Somatic hybridization technique is used to develop a hybrid between tomato (Lycopersicum esculentum) and potatoes. In the tomato (Lycopersicum esculentum) plant breeding, this hybridization had great demand. Wild species of the tomatoes varieties have more success to regeneration from protoplast than the cultivated species. The symmetry and asymmetry hybrid are produced between two varieties of tomatoes with the help of protoplast culture. Genetic engineering may replace with somatic hybridization is due to vigorbehavior is occur in hybrids of some species of tomatoes [9].

The relationship between phenotype and the markers is only possible through the development of markers/ linkage maps. The using of marker-assisted selection is one of the known methodsof finding the chromosomal segment which having marker and the identification of the traits. Caps (cleaved amplified polymorphic sequence) is the other form of the simple PCR marker. Here another marker named SCAR (sequence characterized amplified region) which is used as the DNA marker in case of breeding of crop plants. This is very efficient to enhance breeding programmes. One of the best examples of plant breeding that may change from the selection of phenotype towards the selection of genes with the help of marker-assisted selection [10].

Many varieties of improved characters have been developed through different breeding methods. Indian and American organization play a vital role in making new varieties. Most of the varietieslike Pusa Ruby, Pusa Early Dwarf, Hisar Arun, Hisar Anmol, Pusa Hybrid-1, Pusa Divya, Arka Vikas, Roma, Sioux, Rakshita, Naveen and NDT 5, are developed through conventional methods.

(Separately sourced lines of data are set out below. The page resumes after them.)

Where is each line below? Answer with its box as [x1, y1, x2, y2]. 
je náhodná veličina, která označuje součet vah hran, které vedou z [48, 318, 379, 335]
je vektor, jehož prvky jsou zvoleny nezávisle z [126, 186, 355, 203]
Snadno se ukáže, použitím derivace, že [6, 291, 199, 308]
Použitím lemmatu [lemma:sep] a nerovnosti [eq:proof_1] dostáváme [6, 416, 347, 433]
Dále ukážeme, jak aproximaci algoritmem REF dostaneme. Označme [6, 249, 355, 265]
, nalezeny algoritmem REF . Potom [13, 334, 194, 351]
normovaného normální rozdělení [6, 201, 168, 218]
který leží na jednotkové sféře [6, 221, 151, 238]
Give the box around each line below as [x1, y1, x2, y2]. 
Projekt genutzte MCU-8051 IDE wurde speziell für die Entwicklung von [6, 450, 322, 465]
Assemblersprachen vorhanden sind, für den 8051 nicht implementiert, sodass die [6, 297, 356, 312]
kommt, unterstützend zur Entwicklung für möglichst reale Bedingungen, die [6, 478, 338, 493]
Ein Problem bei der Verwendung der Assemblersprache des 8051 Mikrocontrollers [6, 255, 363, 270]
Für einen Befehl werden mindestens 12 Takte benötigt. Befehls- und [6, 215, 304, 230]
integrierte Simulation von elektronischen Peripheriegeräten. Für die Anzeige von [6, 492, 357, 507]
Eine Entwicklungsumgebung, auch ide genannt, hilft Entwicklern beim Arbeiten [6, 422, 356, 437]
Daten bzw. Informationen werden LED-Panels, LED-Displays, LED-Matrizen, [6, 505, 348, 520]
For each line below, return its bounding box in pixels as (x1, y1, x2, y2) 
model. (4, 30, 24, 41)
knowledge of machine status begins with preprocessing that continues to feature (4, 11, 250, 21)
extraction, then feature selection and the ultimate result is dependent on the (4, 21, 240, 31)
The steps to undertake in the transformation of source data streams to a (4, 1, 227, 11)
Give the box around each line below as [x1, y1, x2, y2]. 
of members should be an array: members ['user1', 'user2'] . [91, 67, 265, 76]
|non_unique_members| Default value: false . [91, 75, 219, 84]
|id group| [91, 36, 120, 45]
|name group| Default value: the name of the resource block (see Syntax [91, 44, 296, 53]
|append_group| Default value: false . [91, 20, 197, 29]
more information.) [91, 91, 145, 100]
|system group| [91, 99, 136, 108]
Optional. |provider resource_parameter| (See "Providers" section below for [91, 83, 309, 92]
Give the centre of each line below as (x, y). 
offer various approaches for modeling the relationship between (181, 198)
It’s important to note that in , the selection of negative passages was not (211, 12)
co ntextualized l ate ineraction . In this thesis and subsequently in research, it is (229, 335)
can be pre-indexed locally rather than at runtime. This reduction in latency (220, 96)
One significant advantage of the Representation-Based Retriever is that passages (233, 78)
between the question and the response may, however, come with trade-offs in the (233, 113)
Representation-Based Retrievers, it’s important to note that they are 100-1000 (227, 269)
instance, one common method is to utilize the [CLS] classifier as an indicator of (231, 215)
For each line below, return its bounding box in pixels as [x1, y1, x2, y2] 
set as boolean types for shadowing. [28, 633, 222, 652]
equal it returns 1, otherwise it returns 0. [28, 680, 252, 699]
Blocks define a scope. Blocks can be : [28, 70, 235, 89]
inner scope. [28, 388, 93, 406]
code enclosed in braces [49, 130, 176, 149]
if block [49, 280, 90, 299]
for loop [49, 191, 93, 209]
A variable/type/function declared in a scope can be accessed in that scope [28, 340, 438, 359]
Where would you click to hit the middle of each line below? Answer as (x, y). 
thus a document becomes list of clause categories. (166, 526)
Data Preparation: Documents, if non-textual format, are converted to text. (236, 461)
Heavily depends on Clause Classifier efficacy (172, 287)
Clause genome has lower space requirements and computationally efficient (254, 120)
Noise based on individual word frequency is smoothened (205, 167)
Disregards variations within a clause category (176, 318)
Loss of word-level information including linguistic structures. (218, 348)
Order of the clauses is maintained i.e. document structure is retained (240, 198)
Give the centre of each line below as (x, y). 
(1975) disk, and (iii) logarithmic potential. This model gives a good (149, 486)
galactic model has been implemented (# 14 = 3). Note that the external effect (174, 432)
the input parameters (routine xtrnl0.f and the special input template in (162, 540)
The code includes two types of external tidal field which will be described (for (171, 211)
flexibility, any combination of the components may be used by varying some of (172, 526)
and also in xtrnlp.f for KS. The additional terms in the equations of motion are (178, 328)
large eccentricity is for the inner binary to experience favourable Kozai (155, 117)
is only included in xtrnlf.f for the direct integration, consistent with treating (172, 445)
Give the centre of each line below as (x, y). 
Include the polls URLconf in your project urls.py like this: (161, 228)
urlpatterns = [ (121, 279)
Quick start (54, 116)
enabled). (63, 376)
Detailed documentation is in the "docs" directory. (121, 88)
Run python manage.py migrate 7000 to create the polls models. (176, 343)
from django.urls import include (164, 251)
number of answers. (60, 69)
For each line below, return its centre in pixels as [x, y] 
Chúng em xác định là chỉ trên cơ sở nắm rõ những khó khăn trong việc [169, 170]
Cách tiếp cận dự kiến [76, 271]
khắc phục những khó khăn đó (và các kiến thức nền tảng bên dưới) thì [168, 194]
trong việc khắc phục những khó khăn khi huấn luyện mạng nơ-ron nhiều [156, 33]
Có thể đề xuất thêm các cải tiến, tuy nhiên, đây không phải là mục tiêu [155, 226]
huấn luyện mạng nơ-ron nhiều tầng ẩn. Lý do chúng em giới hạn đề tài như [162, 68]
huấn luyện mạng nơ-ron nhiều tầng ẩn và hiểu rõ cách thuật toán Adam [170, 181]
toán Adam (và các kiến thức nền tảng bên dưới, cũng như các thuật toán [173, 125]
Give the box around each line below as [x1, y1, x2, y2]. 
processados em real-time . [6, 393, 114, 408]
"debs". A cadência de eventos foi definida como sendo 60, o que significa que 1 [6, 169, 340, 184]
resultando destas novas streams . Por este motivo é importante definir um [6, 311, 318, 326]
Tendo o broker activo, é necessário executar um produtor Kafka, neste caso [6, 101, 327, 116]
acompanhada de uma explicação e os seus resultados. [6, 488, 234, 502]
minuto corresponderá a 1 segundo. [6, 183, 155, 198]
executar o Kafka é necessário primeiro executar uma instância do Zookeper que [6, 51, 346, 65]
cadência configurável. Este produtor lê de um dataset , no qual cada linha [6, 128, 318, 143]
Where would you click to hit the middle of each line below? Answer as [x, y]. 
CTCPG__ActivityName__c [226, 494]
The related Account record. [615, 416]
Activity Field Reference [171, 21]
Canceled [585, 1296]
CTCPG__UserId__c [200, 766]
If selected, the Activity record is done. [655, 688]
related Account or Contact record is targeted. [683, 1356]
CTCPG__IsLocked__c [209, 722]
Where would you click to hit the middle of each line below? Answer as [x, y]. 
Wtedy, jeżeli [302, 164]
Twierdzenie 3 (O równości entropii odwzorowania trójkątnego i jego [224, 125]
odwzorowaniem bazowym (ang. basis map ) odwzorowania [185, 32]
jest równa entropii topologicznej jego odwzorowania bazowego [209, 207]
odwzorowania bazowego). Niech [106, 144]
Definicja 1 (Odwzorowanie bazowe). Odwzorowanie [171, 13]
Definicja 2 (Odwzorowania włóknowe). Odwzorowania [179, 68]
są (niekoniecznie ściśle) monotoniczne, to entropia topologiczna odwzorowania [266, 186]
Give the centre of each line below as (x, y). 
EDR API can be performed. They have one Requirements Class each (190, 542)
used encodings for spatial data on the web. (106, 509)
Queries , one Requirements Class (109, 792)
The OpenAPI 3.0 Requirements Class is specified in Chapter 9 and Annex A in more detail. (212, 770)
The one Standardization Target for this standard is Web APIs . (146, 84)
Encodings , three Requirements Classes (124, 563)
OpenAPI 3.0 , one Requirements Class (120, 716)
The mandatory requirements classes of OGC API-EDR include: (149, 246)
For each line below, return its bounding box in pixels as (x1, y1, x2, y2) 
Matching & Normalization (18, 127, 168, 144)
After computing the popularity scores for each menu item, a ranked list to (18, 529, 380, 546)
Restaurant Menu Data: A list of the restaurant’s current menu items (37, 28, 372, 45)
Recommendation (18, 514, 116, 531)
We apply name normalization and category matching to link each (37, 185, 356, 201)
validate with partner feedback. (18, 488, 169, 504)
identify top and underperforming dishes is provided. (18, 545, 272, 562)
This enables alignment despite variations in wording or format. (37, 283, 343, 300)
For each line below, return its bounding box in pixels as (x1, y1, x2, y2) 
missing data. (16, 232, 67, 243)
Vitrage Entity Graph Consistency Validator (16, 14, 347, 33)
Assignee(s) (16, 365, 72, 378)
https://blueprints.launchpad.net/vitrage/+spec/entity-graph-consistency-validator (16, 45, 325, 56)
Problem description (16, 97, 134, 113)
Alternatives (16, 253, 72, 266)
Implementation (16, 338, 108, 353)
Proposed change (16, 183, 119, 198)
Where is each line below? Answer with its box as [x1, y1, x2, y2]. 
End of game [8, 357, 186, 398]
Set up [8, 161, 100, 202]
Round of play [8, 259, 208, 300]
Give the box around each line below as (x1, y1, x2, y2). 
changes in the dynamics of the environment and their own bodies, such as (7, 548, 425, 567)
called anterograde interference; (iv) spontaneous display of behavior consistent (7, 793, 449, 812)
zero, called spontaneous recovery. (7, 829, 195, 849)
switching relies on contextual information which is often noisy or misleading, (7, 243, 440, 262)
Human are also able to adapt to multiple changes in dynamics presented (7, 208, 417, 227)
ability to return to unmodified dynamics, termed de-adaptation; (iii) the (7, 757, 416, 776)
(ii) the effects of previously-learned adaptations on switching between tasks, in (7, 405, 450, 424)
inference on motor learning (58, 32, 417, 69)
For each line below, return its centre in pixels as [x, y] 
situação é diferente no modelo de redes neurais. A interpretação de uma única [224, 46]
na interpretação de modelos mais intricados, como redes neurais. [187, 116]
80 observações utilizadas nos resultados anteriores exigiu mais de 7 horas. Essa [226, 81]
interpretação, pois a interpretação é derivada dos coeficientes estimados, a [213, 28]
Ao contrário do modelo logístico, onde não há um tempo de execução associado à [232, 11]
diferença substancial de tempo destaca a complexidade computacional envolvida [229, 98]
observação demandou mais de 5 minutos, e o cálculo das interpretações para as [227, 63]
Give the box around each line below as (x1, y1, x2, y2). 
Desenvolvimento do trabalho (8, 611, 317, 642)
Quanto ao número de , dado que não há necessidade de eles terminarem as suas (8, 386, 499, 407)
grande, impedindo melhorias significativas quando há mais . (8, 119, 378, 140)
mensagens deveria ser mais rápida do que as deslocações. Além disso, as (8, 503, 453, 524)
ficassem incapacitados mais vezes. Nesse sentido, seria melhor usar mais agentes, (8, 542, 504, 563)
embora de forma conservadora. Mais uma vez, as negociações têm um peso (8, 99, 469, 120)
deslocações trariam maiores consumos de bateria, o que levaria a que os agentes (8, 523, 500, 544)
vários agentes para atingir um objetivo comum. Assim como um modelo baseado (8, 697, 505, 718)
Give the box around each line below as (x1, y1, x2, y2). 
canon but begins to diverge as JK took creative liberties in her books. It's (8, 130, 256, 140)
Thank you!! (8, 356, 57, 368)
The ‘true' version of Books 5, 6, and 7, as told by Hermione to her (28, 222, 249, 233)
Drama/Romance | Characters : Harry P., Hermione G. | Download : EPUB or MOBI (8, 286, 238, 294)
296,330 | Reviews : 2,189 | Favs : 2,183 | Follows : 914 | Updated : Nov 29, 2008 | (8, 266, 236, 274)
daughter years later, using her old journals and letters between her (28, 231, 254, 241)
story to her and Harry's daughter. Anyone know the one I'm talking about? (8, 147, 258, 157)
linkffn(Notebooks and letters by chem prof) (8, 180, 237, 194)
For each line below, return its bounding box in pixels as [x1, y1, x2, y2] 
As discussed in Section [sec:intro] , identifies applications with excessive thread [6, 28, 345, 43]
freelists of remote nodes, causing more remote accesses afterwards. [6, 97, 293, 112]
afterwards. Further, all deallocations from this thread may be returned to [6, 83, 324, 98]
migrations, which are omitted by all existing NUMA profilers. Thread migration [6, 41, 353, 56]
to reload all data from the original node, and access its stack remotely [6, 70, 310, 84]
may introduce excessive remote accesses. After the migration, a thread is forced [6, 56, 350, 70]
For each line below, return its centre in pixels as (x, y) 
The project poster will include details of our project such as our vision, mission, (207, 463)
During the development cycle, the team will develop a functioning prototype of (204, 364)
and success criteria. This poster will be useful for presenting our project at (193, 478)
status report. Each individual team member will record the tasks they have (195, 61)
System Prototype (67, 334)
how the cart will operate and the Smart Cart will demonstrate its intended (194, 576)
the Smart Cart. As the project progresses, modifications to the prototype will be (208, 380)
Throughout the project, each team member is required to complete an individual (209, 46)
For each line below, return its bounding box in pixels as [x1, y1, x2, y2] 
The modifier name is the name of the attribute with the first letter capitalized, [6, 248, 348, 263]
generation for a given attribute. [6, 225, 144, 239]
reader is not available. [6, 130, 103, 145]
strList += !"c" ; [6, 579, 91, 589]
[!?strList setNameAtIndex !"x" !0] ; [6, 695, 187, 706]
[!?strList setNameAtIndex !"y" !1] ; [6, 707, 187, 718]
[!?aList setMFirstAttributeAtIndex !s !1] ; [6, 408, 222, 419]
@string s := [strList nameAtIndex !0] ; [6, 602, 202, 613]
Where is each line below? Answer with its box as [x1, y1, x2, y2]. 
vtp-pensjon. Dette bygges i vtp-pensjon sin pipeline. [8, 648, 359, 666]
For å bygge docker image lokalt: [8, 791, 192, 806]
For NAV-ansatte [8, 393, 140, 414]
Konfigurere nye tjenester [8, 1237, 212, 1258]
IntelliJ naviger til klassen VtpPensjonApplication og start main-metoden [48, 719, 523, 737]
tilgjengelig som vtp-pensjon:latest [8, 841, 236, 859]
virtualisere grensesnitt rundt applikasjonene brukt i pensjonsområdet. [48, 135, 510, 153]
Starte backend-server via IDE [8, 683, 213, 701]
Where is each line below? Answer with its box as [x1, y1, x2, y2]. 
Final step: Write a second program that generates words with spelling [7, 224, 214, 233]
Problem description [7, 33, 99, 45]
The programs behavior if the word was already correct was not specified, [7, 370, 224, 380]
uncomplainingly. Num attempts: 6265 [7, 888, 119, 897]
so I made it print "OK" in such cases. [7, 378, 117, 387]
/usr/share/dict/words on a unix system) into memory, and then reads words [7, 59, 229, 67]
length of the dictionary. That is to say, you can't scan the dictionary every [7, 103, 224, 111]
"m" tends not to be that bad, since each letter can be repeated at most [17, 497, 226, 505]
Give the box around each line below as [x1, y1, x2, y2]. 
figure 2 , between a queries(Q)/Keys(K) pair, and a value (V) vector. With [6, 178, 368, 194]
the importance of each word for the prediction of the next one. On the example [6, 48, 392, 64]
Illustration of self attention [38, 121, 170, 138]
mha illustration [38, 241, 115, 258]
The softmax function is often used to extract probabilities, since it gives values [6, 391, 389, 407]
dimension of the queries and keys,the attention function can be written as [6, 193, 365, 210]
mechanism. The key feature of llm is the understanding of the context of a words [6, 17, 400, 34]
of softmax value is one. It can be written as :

Tomato (Lycopersicum esculentum) is the most important of all the cultivation crops. Tomato (Lycopersicum esculentum is the self–pollinated crop and has vitamins, minerals and an antioxidant against diseases like heart disease etc. Tomato (Lycopersicum esculentum) have a considerable importance. Market demands of this fruit are long shelf life, its shape, and color, in terms of quality and fruit flavor should be sweetness and juiciness. For Solanaceae family, tomato (Lycopersicum esculentum genome has been selected due to its small genome size, short reproduction period and due to its diploid genetics. The breeding goals are fruit yield and resistance to disease and pests. Until now achievements in tomato (Lycopersicum esculentum) breeding are depends on breeding methods. In plant breeding, molecular techniques opened new pathways for crop improvement. During last two decades, notable progress in molecular genetics has been confirmed including, cloning of gene, DNA sequencing, mapping of genes, QTL analysis, and markers development. Now, Functional genomics can be used for marker development. Transformation is also enterprising in development of marker. In many countries like in Europe, in spite of its rejection, economically it this is very important in nutraceuticals and pharmaceuticals. QTL analysis has very important impact on breeding programs. Many complex traits of fruit can be determined by this method. In next decades conventional breeding methods will not increase the production. Therefore, traditional breeding methods like Marker-assisted selection would be important tool for crop improvement. In future, tomato (Lycopersicum esculentum) genome sequencing of gene-dense region will be determined.